Our study is a continuation in the use of sentiment analysis for suicidal ideation detection. The authors of [12] define suicide as the act of intentionally ending one’s own life. Suicidal ideation refers to thoughts of engaging in behavior intended to end one’s life. [12] also makes the distinction between suicide and self-injury, which the latter refers to a person who does not have the intent to die, such as one engaging in self-mutilation and self-harm. We perform sentiment analysis on a corpus of therapy transcripts from Alexander Street categorized by symptoms such as depression and suicidal ideation, use mutual information to select relevant sentiment analysis features from LIWC’s Receptiviti Application Programming Interface (API), and train a machine learning classifier to automatically predict if a text sample belongs to one of Alexander street’s suicide-related categories: suicidal ideation, self-harm, self-mutilation and suicidal behavior.

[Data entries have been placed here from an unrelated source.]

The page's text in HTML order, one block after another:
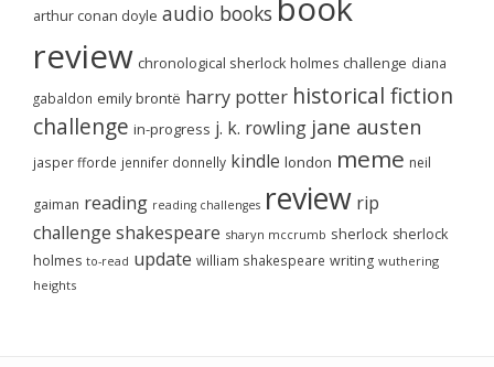
arthur conan doyle audio books
review chronological sherlock holmes challenge diana
gabaldon emily brontë harry potter historical fiction
challenge in-progress j. k. rowling jane austen
jasper fforde jennifer donnelly kindle london meme neil
gaiman reading reading challenges review rip
challenge shakespeare sharyn mccrumb sherlock sherlock
holmes to-read update william shakespeare writing wuthering
heights
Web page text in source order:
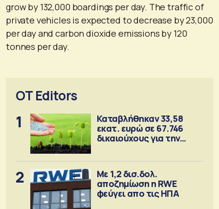
grow by 132,000 boardings per day. The traffic of
private vehicles is expected to decrease by 23,000
per day and carbon dioxide emissions by 120
tonnes per day.
OT Editors
1
Καταβλήθηκαν 33,58
εκατ. ευρώ σε 67.746
δικαιούχους για την
2
Με 1,2 δισ.δολ.
αποζημίωση η RWE
φεύγει απο τις ΗΠΑ
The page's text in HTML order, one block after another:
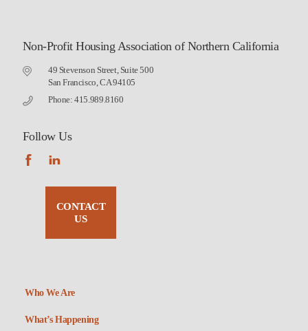
Non-Profit Housing Association of Northern California
49 Stevenson Street, Suite 500
San Francisco, CA 94105
Phone: 415.989.8160
Follow Us
CONTACT
US
Who We Are
What’s Happening
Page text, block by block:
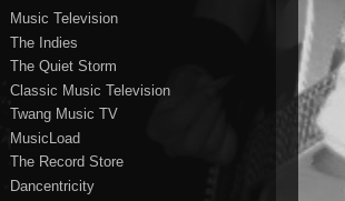
Music Television
The Indies
The Quiet Storm
Classic Music Television
Twang Music TV
MusicLoad
The Record Store
Dancentricity
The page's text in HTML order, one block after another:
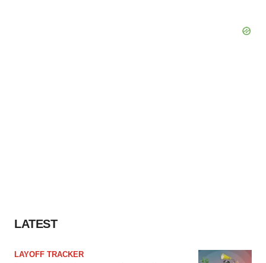
LATEST
LAYOFF TRACKER
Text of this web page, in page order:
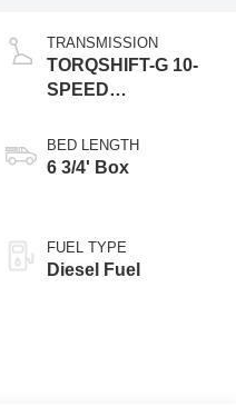
TRANSMISSION
TORQSHIFT-G 10-
SPEED
BED LENGTH
6 3/4' Box
FUEL TYPE
Diesel Fuel

2 Motivation and Related Work

A number of suicide awareness and prevention organizations are in existence in an effort to reduce suicide rate [17], yet many people do not seek the appropriate help due to social stigmatization. This lack of reporting, along with geographical and juridical factors lead to unreliable statistics on suicide, and even more for nonfatal suicidal behavior (such as ideation) [5]. In [12], it states that people tend to underreport behavior related to sensitive or shameful topics such as drug use and suicidal behavior. When offering alternatives such as anonymous surveys, rates of reported suicidal behavior increase.

The increase in communication through the internet has created diverse online communities. In [4], there are references to multiple studies related to suicide and the world wide web. Some studies focus on websites dedicated to engagement in suicidal behavior, while in [8], there is a review of online resources for suicide intervention and prevention, resulting in a need for more evaluation of and development of such resources. The reality of communication about suicide on the Internet is evident by the existence of bulletin boards, chat rooms, web forums and newsgroups [4]. We hope that our research can provide a means of improvement to suicide prevention via the Internet.

The literature on Sentiment Analysis on suicide related text has made use of social media data. In Burnap et al. [4], a number of machine classification models were developed with the goal of classifying text on Twitter relating to communications around suicide. Their classifier distinguished between suicidal ideation, defined as having thoughts of suicide [12], reporting of a suicide, memorial (condolence), campaigning (such as petitions), and support (information on suicide). The researchers built a set of baseline classifiers using the following features extracted from Twitter posts: (1) lexical features such as frequency of Parts of Speech (POS) labels per tweet such as nouns and verbs, (2) structural features such as the use of negations in a sentence and the use of mention symbols in tweets (indicators of replies or reposts on Twitter), and (3) emotive and psychological features that could be found in statements expressing emotional distress [4]. This was achieved with the use of annotators, suicide researchers, and software tools like Linguistic Inquiry and Word Count (LIWC). By creating an ensemble classifier, a combination of base classifiers, they were able to achieve a 0.728 overall F1-measure for all of their classes, and a 0.69 F1-measure for the suicidal ideation class. For the F1 measure, higher is better.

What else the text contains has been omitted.